PASSTA (IPC and Synchronizing Shared data on heterogeneous MPSoCs) is a project in cooperation with Huawei focusing on assisting traditional Operating System services with hardware. Currently, we investigate Inter-Process Communication (IPC) mechanisms in Linux and plan to extend the developed concepts further to applocations within micro-kernels.

IPC is a general term for mechanisms used to communicate amongst different processes. This communication can be used for data transfer, synchronization, or both. Traditionally, IPC functionalities are tightly integrated into the Operating System as they are highly critical for achieving good throughputs and latencies. The ongoing development towards heterogeneous multi-/many-core processor architectures exposes performance insufficiencies in established IPC services. An increasing number of CPUs and more fine-grained multi-threaded/-process applications lead to more dependencies and data exchange between different application parts, utilizing IPC services to synchronize accesses to the same dataset. The ever-increasing utilization of IPC mechanisms highlights these insufficiencies, which impact the applications' performance.

When multiple threads interact, scenarios can occur where a thread must wait for a certain condition before continuing its execution. For instance, such a condition may be a free lock or the availability of data. An event can be considered as a state change of this condition and can be triggered by different sources such as device drivers, communication channels or interacting threads. Event notification is used to inform that a particular event of interest has occurred. In PASSTA, we focus on blocking event notification mechanisms. In these mechanisms, the event-receiving thread calls a specific function to get new events. This function returns successfully if an event is available. Otherwise, this function puts the thread asleep, waiting for the corresponding condition to be met (blocking behavior). An event-generating thread has to notify the sleeping thread about a condition change and thus an occurred event by triggering its wake-up (event notification).

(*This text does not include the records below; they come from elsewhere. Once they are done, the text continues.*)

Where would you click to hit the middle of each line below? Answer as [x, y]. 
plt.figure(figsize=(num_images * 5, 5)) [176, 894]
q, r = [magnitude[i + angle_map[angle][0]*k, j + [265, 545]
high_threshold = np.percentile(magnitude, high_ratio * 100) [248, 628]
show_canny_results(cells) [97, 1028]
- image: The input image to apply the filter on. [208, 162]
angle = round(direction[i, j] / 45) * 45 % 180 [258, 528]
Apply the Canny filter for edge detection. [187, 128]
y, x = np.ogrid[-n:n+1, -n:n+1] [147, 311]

To improve this event notification we develop in PASSTA a concept to assist blocking IPC mechansisms with a hardware component (HWAcc). When improving event notification, two metrics have to considered:

  1. Metric 1 - Syscall duration: As depicted in the figure with M1, the syscall includes the event generation and the event notification that initiates the thread wake-up. The CPU cycles required for the syscall show the overhead that an event notification can add to a thread that generates an event.
  2. Metric 2 - Wake-up latency: This metric denotes the number of cycles for a thread wake-up initiation, and is labeled with M2 in the figure. For this, we measure the time from the start of the event notification function in thread B until thread A is active. As the HWAcc processes a request asynchronously, only metric 2 includes the execution time of the HWAcc itself.

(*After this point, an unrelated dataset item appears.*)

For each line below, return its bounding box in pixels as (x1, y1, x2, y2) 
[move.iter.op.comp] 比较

Reduce burden for event-generating thread (Metric 1):

Thread A has to wait for a particular condition before it can continue its execution, e.g., if a lock is not available (Cond. Check). In Linux, to be notified about a change in this condition, a wait list is used to specify the expected notification when this event occurs. This wait list is filled by thread A before it goes to sleep. Notification of a sleeping thread is initiated by its wake-up. Many wait lists exist in the kernel, each tied to a certain element (e.g., a file descriptor), while the wait list structure is always the same. After thread B generates an event the condition becomes valid, e.g., if a lock is released (Event Gen.). Therefore thread B checks whether another thread was waiting for the event by querying the wait list, and to wake up thread A in the original event notification approach (Event Notify).

In PASSTA we developed a concept to facilitate the event notification by initiating the thread wake-up from a hardware unit (HWAcc), thus relieving the thread that generates an event. This can be achieved by replacing the default notification function in the wait list in step Cond. Check with one that offloads the wake-up initiation to the HWAcc. The HWAcc then asynchronously initiates a thread wake-up.

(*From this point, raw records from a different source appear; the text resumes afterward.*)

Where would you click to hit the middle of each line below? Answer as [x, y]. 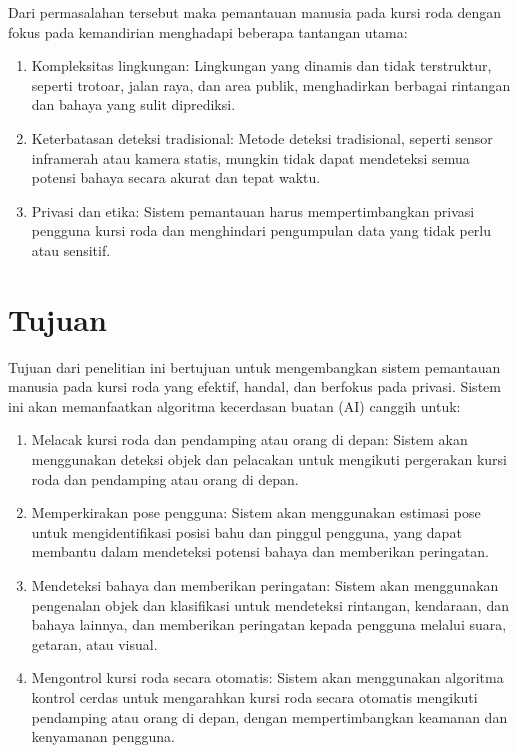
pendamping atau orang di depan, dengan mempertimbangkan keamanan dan [269, 716]
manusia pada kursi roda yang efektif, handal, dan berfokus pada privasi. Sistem [254, 386]
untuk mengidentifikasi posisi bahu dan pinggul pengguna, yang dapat [246, 531]
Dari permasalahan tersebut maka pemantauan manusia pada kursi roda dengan [255, 12]
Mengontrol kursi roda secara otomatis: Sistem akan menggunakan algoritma [267, 677]
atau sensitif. [71, 249]
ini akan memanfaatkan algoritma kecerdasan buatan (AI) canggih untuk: [234, 405]
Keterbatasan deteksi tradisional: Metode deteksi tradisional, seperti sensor [262, 137]

Reducing the latency in blocking IPC mechanisms (Metric 2):

Several steps are involved in the wake-up procedure triggered by an event-generating thread. First, the waker (thread B) determines which thread to wake up and where to wake it up. After that, an IRQ/IPI is sent to the core on which thread A should be woken up. On the wakee side in the interrupt service routine, the wakelist is checked, and consequently, the scheduler is triggered to determine whether the newly awakened thread A should run on the core. All these steps contribute to the latency of IPC and consist mainly of scheduling-related functions.
We aim to decrease the time spent in scheduling-related functions to reduce the latency of blocking IPC mechanisms. Therefore, we introduce a hardware-assisted scheduling class into Linux, which offloads scheduling functionalities to a dedicated hardware unit. This newly created scheduling class coexists with the standard scheduling classes, thus enabling a seamless integration into the Linux kernel.

Thesis Offers

Development of a web application to control a hardware demonstration platform

Description

In this thesis, you lead the design and development of a web application to control a hardware demonstration platform and visualize the load of the available hardware resources, such as CPUs and hardware units. The used hardware platform is a Xilinx Zynq board. This features a heterogeneous ARM multicore setup directly integrated into the ASIC, combined with programmable logic in the FPGA part of the chip. In the FPGA, a hardware assist is implemented that improves blocking mechanisms in Linux by assisting the kernel with managing waiting threads. For further insights, the FPGA is also equipped with a 10G ethernet connection to send live data to a different PC for analysis and status information.

Responsibilities:

  • Understand the hardware demonstration platform's functionality and requirements for visualization and control.
  • Utilize your expertise in web development to design and create an interactive web application that visually represents hardware resource utilization (e.g., CPUs, hardware units) through graphs, charts, or other intuitive visualizations.
  • Develop a user-friendly control interface within the web application allowing users to start, manage, and monitor software applications running on the demonstration platform.
  • Conduct comprehensive testing, debugging, and optimization of the web application to ensure seamless functionality and performance.
  • Engage in regular meetings, providing updates on the project's progress, and actively participate in software design and implementation discussions.

 

Prerequisites

  • Experience with data visualization libraries or similar tools to create dynamic and informative visual representations.
  • First experience in web development projects, coursework, or internships showcasing relevant skills and expertise.
  • Understanding of hardware resource monitoring and visualization concepts and the ability to translate these into effective user interfaces.
  • Strong problem-solving skills, attention to detail, and the ability to work both independently and collaboratively in a team environment.
  • Knowledge of system administration or hardware-related concepts to facilitate seamless integration between the web application and the demonstration platform.

Contact

Email: lars.nolte@tum.de

Supervisor:

Lars Nolte

Interested in an internship or a thesis? Please send us (Tim Twardzik, Lars Nolte) an email.
The given type of work is just a guideline and could be changed if needed.
From time to time, there might be some work, that is not announced yet. Feel free to ask!

Ongoing Theses

Hardware-Accelerated Linux Kernel Tracing

Description

Tracing events with hardware components is one powerful tool to monitor, debug, and improve existing designs. Through this approach, detailed insights can be acquired, and peak performance can be achieved, while being a challenging task to be integrated with good performance. One of the major challenges of tracing is to collect as much information as possible with ideally no impact on the to-be-analyzed system. Herewith, it can be ensured that the gained insights are representative of an execution without any tracing enabled. In this work, a hardware tracing component should be leveraged to reduce the intrusiveness of existing software tracing mechanisms in the Linux kernel.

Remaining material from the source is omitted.